= Mount Baker Hard Core =

The original Mount Baker Hard Core (MBHC) consisted of Craig Kelly, Gillian Kelly, Jeff Fulton and Dan Donnelly, who were a tight squad of snowboarders coming from Mount Vernon, Washington. MBHC also included Eric Swanson, Swany, Eric Janko, Carter Turk, and eventually Mike Ranquet. Mike ("Tex") Devenport, Jaime Lynn, Dan Donnelly, and Bryan ("little b") Hartman are other people considered MBHCs. They were a little snow tribe that possessed a family feel or brotherhood, for a brief period, snowboarding at Mount Baker Ski Area during the early and mid-1980s.

Other notable Mt.
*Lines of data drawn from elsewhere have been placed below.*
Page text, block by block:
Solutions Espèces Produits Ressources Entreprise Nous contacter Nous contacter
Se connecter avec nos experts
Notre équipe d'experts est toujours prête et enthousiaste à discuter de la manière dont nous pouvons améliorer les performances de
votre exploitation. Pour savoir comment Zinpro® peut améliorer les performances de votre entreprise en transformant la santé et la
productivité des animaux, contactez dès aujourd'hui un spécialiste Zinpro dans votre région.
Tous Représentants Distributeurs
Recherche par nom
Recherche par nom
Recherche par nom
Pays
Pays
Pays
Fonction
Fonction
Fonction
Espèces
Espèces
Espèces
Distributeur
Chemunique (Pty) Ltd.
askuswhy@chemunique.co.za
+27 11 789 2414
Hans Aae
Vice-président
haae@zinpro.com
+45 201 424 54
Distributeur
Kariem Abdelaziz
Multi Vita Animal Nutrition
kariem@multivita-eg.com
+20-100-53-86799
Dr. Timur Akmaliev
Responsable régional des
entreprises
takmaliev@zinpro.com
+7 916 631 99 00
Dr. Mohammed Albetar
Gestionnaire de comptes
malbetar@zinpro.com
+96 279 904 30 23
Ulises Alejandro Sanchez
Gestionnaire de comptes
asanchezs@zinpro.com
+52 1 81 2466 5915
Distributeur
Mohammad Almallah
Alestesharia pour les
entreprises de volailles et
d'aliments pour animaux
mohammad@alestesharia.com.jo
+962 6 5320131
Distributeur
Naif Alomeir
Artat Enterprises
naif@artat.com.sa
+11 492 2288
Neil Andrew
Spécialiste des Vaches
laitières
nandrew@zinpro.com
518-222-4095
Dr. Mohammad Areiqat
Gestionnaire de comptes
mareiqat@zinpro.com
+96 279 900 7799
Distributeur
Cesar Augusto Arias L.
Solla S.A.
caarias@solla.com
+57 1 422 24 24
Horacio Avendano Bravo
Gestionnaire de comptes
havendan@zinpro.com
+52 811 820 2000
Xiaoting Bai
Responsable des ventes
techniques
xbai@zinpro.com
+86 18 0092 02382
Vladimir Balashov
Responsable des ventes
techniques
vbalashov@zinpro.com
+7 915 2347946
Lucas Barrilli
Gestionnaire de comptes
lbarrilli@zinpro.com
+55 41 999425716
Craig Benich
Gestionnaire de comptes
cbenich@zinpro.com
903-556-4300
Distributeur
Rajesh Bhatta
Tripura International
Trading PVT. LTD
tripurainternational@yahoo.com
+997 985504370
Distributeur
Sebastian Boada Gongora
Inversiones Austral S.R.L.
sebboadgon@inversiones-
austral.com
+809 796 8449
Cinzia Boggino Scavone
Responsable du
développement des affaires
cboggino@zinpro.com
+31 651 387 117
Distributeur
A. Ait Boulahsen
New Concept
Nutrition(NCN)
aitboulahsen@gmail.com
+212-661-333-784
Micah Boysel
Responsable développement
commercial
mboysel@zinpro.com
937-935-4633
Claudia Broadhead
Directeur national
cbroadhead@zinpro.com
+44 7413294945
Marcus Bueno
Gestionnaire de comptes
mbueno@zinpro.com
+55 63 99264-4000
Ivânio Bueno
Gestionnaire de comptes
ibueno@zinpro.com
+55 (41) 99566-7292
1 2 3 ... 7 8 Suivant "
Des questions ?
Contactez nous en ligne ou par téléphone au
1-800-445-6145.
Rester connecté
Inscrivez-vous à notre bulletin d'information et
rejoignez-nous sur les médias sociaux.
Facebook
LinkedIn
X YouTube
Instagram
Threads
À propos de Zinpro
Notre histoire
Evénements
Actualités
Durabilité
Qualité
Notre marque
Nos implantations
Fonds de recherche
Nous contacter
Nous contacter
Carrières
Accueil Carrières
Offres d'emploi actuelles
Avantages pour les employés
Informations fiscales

Baker snowboarders from the era include: Jason Bass, Marcela Dobis, Gillian Kelly, Amy Howat, Rob Hanson, and Dan Buecking. See also the so-called "Shitty Kids" crew from Bellingham, Washington: Shane Briggs, James Klinedinst, Chris Rosinski, Steve Purtill, Chris Todd, and Ben Todd.

In 1991 a snowboarding video called "Baked" the MBHC' was released on VHS which included most of the MBHC and friends.